Records from a data source:
= Beginning of Section =
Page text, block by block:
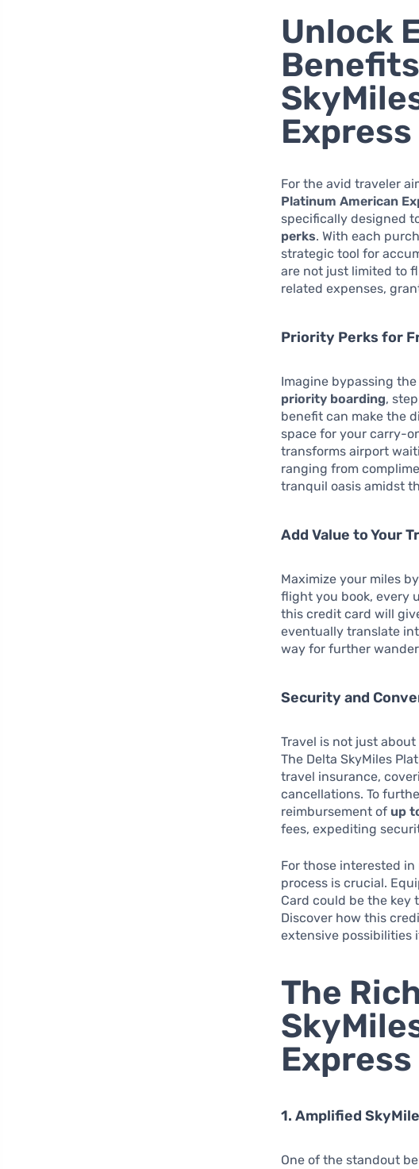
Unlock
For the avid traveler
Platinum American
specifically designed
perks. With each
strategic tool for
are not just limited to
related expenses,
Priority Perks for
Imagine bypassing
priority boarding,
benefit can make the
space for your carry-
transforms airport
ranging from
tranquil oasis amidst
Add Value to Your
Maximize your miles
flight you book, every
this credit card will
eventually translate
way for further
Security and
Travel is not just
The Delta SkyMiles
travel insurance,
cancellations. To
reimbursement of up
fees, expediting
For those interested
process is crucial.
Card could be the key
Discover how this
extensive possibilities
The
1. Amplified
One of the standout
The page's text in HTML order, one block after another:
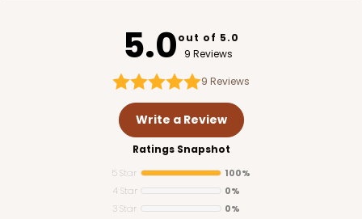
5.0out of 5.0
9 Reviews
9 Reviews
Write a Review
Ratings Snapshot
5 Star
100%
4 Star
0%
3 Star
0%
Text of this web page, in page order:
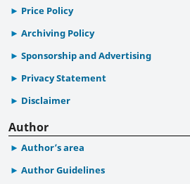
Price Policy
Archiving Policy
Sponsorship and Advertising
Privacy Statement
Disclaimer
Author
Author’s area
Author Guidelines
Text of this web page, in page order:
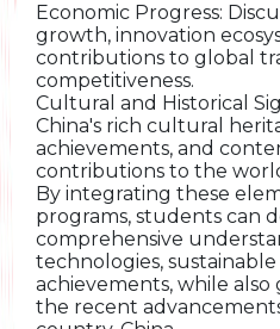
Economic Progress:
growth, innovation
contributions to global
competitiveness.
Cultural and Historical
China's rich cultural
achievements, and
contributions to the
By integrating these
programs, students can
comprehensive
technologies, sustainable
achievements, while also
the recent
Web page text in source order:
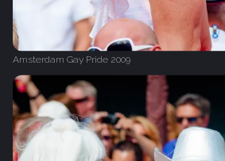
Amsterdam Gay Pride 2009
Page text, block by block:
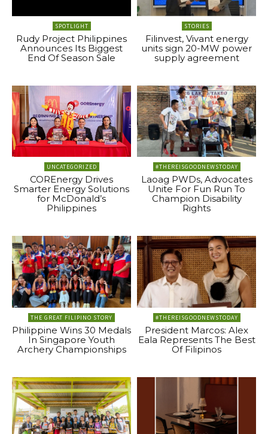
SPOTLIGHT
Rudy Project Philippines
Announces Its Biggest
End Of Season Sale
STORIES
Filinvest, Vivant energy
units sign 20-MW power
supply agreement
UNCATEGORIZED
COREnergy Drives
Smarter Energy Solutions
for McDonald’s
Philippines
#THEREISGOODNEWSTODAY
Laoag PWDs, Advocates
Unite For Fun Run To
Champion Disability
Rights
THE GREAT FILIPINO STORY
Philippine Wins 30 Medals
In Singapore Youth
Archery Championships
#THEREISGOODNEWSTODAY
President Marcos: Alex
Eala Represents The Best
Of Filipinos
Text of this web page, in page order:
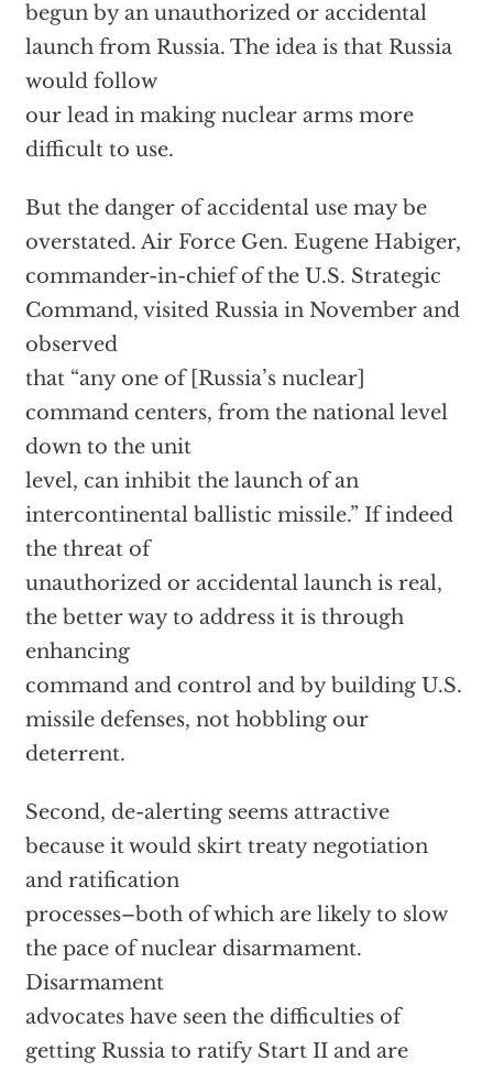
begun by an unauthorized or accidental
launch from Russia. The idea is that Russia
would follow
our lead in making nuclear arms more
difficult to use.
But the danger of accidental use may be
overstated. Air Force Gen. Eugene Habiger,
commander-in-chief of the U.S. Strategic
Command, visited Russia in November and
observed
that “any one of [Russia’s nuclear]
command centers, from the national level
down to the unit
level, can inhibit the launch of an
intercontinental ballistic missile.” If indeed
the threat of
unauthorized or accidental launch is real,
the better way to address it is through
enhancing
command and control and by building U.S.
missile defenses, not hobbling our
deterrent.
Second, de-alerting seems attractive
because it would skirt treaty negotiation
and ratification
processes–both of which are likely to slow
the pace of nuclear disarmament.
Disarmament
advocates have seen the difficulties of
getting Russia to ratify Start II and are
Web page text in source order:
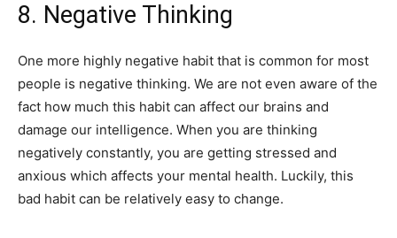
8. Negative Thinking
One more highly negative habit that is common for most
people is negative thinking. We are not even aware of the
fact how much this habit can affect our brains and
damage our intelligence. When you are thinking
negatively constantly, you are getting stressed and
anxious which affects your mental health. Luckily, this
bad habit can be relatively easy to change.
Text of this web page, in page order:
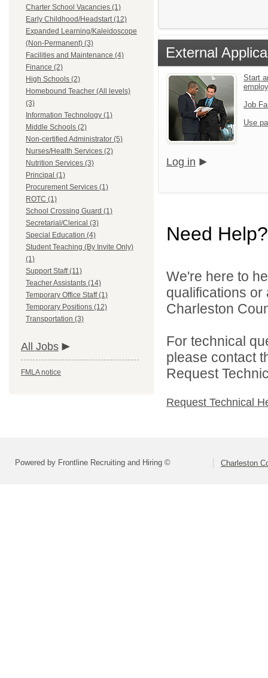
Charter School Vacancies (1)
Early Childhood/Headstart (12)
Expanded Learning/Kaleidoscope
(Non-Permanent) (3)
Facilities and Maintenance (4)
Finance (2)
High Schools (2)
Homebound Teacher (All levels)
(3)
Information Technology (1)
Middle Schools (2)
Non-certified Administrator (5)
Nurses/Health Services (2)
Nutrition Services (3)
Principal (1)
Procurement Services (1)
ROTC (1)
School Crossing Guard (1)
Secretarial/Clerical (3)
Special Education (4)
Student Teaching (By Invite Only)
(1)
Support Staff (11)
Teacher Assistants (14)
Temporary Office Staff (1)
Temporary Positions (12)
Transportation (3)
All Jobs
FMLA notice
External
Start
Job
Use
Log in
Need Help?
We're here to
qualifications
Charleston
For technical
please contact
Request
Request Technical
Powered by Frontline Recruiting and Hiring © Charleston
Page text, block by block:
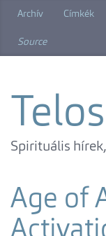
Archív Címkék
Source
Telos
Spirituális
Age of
= End of Section =
**Task prompt**
The lines from the top of the data above through the one holding "comprehensive" are to be repeated exactly, and only those, with no pictures.

**Response to this task**
Page text, block by block:
Unlock
For the avid traveler
Platinum American
specifically designed
perks. With each
strategic tool for
are not just limited to
related expenses,
Priority Perks for
Imagine bypassing
priority boarding,
benefit can make the
space for your carry-
transforms airport
ranging from
tranquil oasis amidst
Add Value to Your
Maximize your miles
flight you book, every
this credit card will
eventually translate
way for further
Security and
Travel is not just
The Delta SkyMiles
travel insurance,
cancellations. To
reimbursement of up
fees, expediting
For those interested
process is crucial.
Card could be the key
Discover how this
extensive possibilities
The
1. Amplified
One of the standout
The page's text in HTML order, one block after another:
5.0out of 5.0
9 Reviews
9 Reviews
Write a Review
Ratings Snapshot
5 Star
100%
4 Star
0%
3 Star
0%
Text of this web page, in page order:
Price Policy
Archiving Policy
Sponsorship and Advertising
Privacy Statement
Disclaimer
Author
Author’s area
Author Guidelines
Text of this web page, in page order:
Economic Progress:
growth, innovation
contributions to global
competitiveness.
Cultural and Historical
China's rich cultural
achievements, and
contributions to the
By integrating these
programs, students can
comprehensive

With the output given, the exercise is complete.